Asymptote formula $$x= \frac CB + \frac{\pi}{ 2 \lvert B \rvert} k $$
where $k$ is an integer. Here is my attempt but clearly it is wrong.  $$ 4x-32 = \frac{32}{4} + \frac {\pi}{2 \lvert 4 \rvert}k$$  When I solve the equation, I get: $$ x= 2+\frac{\pi}{32}k +8$$ When I put a $0$ in for $k$, the equation $= 10$.  It should $= 8$.
What am I doing wrong?
 A: The tangent function $f: \mathbb{R} \to \mathbb{R}$ defined by $f(x) = \tan x$ has vertical asymptotes at $x = \dfrac{\pi}{2} + k\pi, k \in \mathbb{Z}$.

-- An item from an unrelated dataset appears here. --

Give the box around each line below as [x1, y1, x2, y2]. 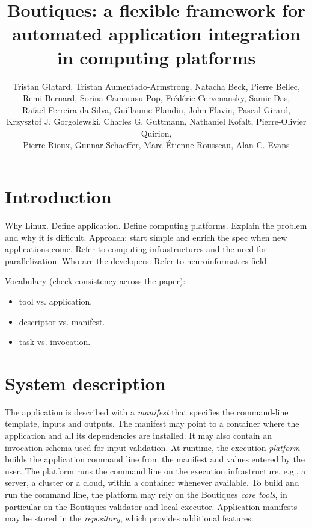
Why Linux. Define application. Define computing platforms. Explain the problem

We can solve for the vertical asymptotes of $g(x) = A\tan(Bx - C)$, where $B \neq 0$, by setting
$$Bx - C = \frac{\pi}{2} + k\pi, k \in \mathbb{Z}$$
then solving for $x$.  Doing so yields
\begin{align*}
Bx & = C + \frac{\pi}{2} + k\pi, k \in \mathbb{Z}\\[2 mm]
x & = \frac{C}{B} + \frac{\pi}{2B} + \frac{k\pi}{B}, k \in \mathbb{Z}
\end{align*}
which does not agree with the formula you stated.
If we substitute $4$ for $B$ and $32$ for $C$ in the above formula, we obtain the vertical asymptotes
\begin{align*}
x & = \frac{32}{4} + \frac{\pi}{2 \cdot 4} + \frac{k\pi}{4}, k \in \mathbb{Z}\\
  & = 8 + \frac{\pi}{8} + \frac{k\pi}{4}, k \in \mathbb{Z}
\end{align*}
If $k = 0$, then we obtain
$$x = 8 + \frac{\pi}{8} \approx 8.392699082$$
which is a vertical asymptote of the graph of $f(x) = 2\tan(4x - 32)$, as you can check with a graphing calculator.